Well done @rockingbird i wish I felt your spirit at the minute, you @prettygreenteacup - pass me some of your wisdom to get out of my hell hole!
Anxiety had returned like a bastard; it’s sitting in the pit of stomach and lungs, exactly how it was when STBEH told me we were over 7 weeks ago. It had subsided and I’ve had better days in the last 2 weeks, plan on returning to work next week; but Christmas has totally threw me off track.

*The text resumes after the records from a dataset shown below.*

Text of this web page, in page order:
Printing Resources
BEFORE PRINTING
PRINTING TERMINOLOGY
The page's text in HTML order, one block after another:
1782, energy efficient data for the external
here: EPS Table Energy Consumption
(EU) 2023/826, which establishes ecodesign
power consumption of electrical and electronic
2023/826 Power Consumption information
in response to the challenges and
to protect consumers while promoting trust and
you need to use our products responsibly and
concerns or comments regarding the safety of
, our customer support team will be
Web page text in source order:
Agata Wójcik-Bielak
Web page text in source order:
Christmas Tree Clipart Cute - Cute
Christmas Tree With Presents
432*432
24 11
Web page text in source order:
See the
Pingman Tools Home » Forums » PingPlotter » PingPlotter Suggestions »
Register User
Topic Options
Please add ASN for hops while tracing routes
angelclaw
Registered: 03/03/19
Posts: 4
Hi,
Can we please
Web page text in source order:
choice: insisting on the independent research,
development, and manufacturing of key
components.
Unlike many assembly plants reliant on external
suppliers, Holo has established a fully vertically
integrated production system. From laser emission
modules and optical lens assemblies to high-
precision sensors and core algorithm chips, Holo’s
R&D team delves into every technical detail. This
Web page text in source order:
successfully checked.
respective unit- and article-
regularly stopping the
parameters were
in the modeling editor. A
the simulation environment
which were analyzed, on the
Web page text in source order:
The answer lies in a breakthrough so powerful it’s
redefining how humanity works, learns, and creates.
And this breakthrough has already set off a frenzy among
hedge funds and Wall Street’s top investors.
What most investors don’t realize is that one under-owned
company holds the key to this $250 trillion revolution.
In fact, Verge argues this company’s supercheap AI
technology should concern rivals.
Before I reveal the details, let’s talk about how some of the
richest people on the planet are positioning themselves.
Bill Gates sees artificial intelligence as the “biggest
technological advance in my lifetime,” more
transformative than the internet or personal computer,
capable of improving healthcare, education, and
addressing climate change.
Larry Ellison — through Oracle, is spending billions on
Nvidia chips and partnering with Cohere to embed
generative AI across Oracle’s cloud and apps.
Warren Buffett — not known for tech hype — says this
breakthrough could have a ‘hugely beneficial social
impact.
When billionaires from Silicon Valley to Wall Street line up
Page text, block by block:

I have missed DC so much when they’re not here. Christmas Day was only for 4 hours of not being with me and I sobbed. Then they’ve been gone for another 2 nights and declined invites to things as just couldn’t face socialising and/or crying amongst happy families.
Ironically not missing STBEH other than the conversation/ companionship. We’d talk about our families and get each others’ family dynamics etc, validating one another. I’ve not had that this year and felt pretty alone considering I have a huge network of support.
Why the hell has this anxiety come back? I hate the physical symptoms, I just can’t control it. I don’t think it helped me going on a play date yesterday and explaining to the mum I was with what had happened. I relived it again, and it caught me off guard. Won’t be doing that again.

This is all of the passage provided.